Yes! These make a great meal-prep recipe. To reheat you’ll want to simply pop them in a 400° oven for about 10 minutes. The cheese will get nice and melty again, and let’s be honest. The cheese is the best part of any dish.
What is the nutritional information for these Keto Stuffed Peppers?
As always, you can find the full nutritional breakdown including the carb count (total carbs and net carbs) at the bottom of the recipe card and you can find the serving size/yield at the top of the recipe card. You should always double-check your specific ingredients because different brand’s ingredients may have different values.
For this recipe, each pepper is 10g net carbs.
Keto Stuffed Peppers
- 1 teaspoon dried oregano
- 1 teaspoon paprika
- 1 teaspoon salt
- ¼ teaspoon pepper
- 2 tablespoons avocado oil
- 1 lb ground beef
- 1 medium onion chopped
- 3 cloves garlic minced
- 1 tablespoon tomato paste
- 1 14.5 oz can diced tomatoes
- 1.5 cups cauliflower rice
- 6 bell peppers tops and cores removed
- 1 cup shredded Monterey jack cheese
- Freshly chopped parsley for garnish
- Preheat oven to 400° F.
- Heat the oil in a large 10.5” skillet over medium high heat. Add the beef and spices to the skillet and brown for 5-7 minutes before adding in the onion and garlic. Cook another 4-5 minutes until the onion starts to soften.

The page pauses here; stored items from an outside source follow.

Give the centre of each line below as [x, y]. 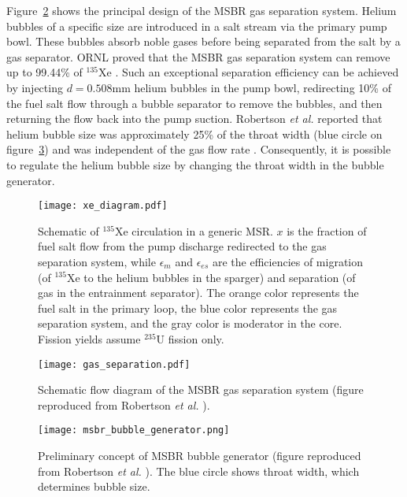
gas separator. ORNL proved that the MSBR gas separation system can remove [198, 56]
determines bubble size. [94, 486]
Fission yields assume [89, 338]
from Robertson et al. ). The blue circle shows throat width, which [199, 471]
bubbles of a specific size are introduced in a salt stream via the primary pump [197, 26]
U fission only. [190, 338]
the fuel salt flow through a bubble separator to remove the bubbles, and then [194, 103]
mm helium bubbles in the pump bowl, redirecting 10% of [252, 87]
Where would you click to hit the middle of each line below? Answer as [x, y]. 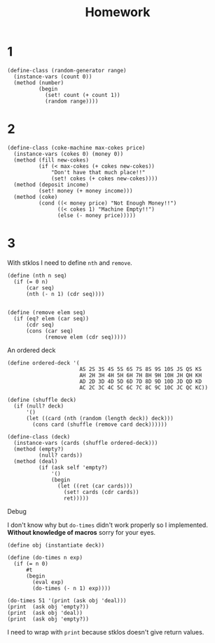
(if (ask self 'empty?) [73, 467]
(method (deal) [36, 461]
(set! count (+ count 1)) [82, 95]
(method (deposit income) [51, 184]
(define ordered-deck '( [43, 363]
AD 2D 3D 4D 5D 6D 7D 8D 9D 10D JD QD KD [140, 381]
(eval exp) [48, 582]
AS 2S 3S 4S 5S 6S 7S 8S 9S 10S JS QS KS [140, 369]
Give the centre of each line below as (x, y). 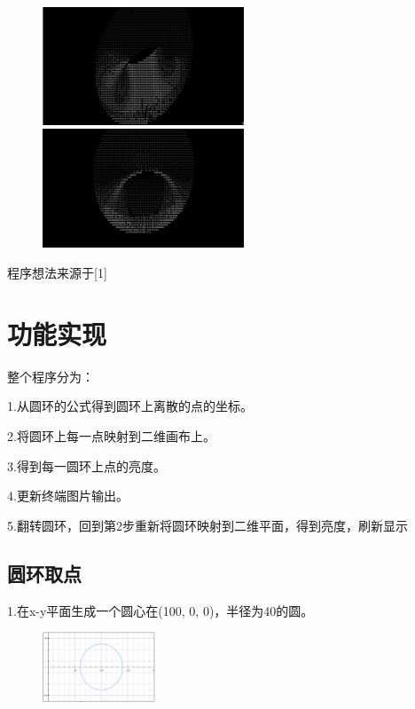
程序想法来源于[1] (57, 273)
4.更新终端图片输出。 (68, 496)
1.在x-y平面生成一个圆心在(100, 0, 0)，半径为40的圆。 (161, 610)
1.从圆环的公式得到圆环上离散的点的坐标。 (130, 406)
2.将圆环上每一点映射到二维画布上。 (111, 435)
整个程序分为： (51, 376)
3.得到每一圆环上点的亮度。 (86, 465)
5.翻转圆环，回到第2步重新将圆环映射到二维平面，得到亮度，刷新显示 (207, 525)
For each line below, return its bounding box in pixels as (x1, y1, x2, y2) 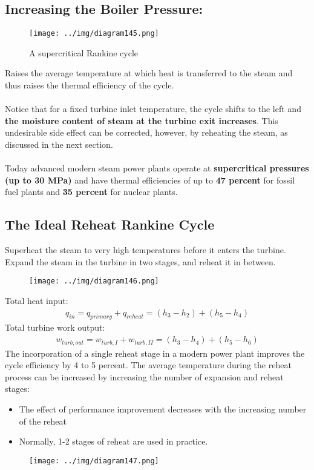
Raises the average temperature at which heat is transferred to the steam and (5, 67, 293, 79)
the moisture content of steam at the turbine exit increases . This (5, 114, 278, 127)
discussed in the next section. (5, 138, 113, 151)
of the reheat (19, 414, 67, 427)
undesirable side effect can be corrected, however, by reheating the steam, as (5, 126, 288, 139)
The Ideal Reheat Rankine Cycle (5, 215, 215, 234)
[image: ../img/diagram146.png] (29, 277, 159, 286)
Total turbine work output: (5, 321, 105, 334)
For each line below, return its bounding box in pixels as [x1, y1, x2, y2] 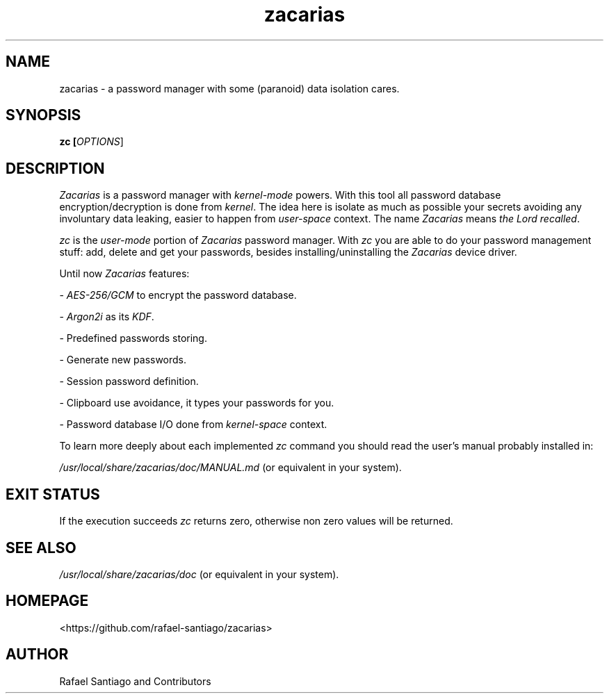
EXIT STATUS [6, 485, 100, 503]
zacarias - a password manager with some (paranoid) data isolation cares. [59, 82, 400, 94]
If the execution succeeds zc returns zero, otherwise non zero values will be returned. [59, 515, 453, 527]
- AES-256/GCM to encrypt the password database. [59, 289, 297, 302]
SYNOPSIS [6, 106, 81, 124]
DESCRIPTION [6, 159, 105, 177]
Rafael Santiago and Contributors [59, 675, 211, 687]
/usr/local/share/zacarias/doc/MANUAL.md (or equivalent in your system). [59, 461, 402, 474]
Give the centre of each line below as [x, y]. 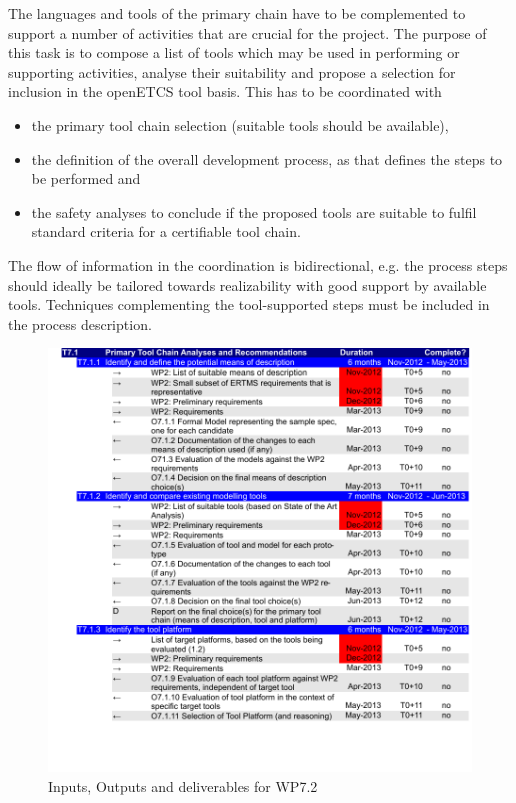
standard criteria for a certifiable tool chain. [166, 231]
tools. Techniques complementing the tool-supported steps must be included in [249, 304]
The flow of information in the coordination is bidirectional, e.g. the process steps [258, 264]
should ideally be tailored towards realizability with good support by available [247, 284]
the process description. [80, 323]
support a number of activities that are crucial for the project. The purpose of [247, 32]
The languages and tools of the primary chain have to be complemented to [237, 13]
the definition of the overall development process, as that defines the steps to [267, 158]
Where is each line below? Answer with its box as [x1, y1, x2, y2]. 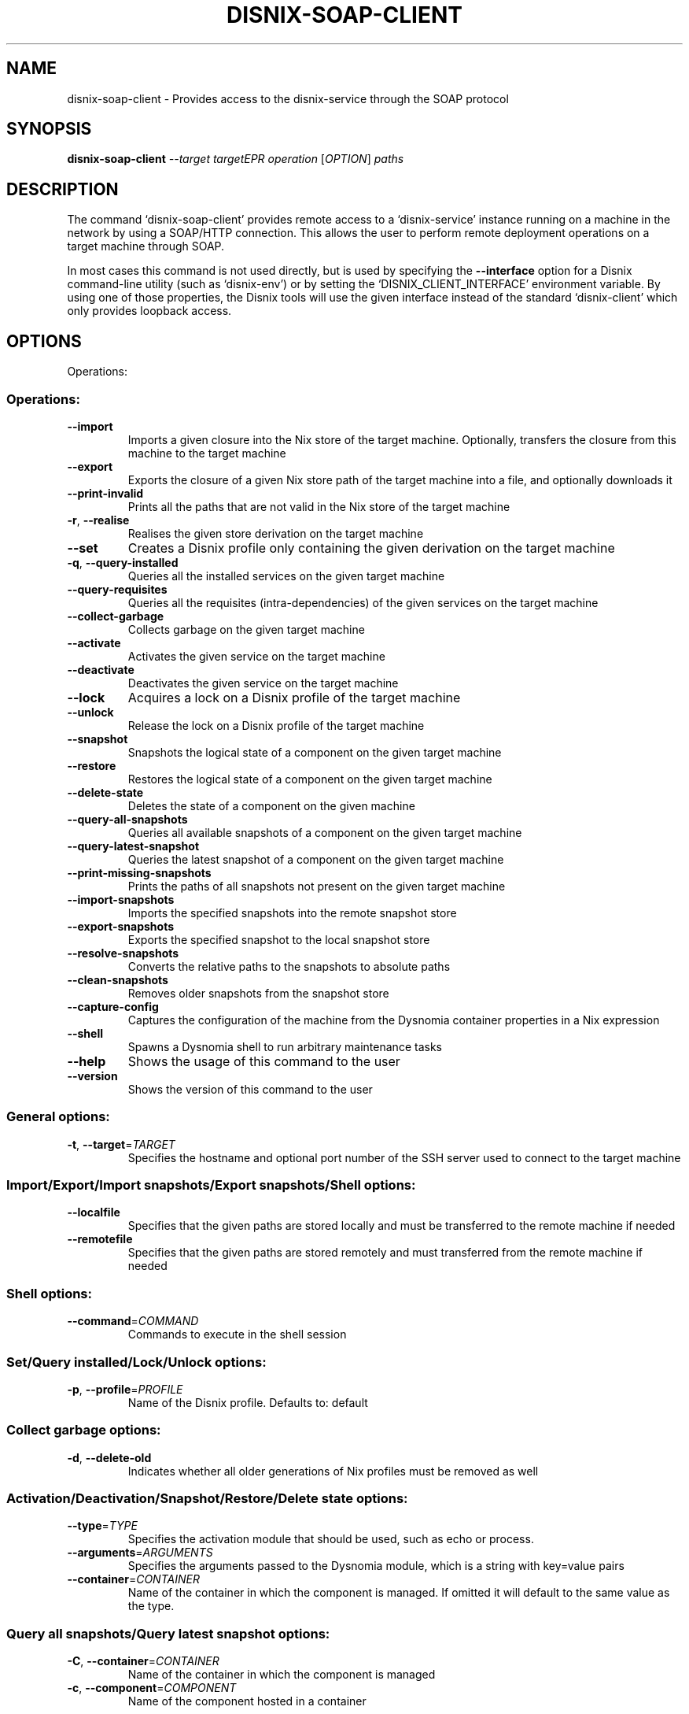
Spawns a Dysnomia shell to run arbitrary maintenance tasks [127, 1039, 442, 1053]
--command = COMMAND [67, 1314, 199, 1328]
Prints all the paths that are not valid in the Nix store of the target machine [127, 499, 510, 513]
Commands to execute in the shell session [127, 1327, 347, 1342]
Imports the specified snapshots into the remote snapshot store [127, 905, 457, 920]
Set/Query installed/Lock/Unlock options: [6, 1353, 267, 1370]
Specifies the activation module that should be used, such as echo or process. [127, 1532, 534, 1546]
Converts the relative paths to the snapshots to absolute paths [127, 959, 451, 973]
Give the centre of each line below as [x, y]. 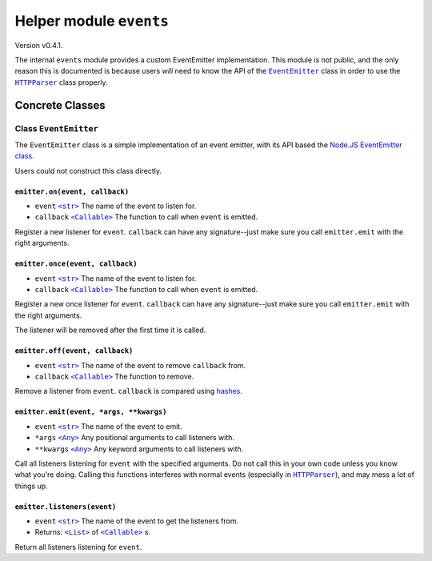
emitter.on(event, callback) [72, 191]
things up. [31, 486]
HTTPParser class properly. [61, 82]
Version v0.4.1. [39, 45]
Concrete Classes [60, 105]
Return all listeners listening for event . [78, 547]
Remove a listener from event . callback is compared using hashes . [129, 391]
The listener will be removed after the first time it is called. [110, 330]
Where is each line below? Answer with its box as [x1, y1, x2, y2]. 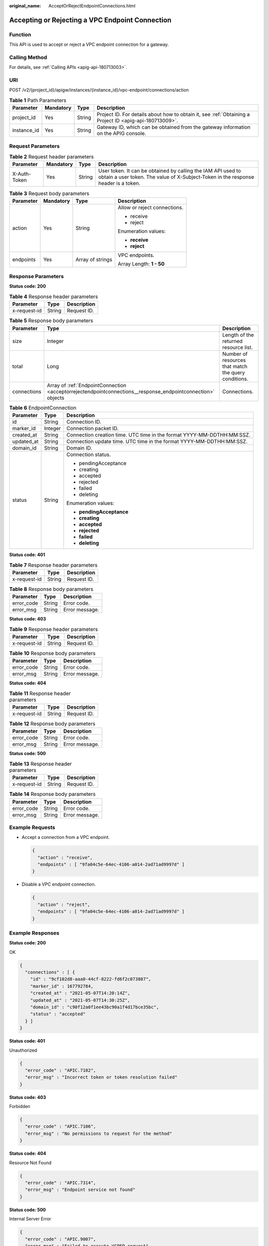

- Add in the tomato paste, diced tomatoes, and cauliflower rice. Cook 5 minutes, then divide the mixture between the peppers and top with cheese.
- Wipe out the skillet then place the filled peppers in the skillet, cover and bake for 30 minutes, uncover and bake another 10 until the cheese is bubbly.
- Top with parsley and serve.
Nutritional values are estimates only and do not include carbs from sugar alcohols.